TASK INPUT START
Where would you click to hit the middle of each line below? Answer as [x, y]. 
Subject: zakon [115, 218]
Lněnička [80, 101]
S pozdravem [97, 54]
TASK INPUT END
TASK INPUT START
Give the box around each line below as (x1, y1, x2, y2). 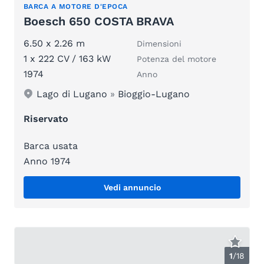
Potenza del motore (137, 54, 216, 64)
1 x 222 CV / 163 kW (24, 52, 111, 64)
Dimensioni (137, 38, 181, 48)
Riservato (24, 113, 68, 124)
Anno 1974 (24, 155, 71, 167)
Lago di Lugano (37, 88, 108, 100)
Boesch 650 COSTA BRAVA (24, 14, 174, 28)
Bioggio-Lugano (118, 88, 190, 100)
TASK INPUT END
TASK PROMPT: Using the material above, transcribe exactly the lines from the line with "Where would you" to the line with "S pozdravem [97, 54]"; both count, and nothing else goes in.

ANSWER SECTION:
Where would you click to hit the middle of each line below? Answer as [x, y]. 
Subject: zakon [115, 218]
Lněnička [80, 101]
S pozdravem [97, 54]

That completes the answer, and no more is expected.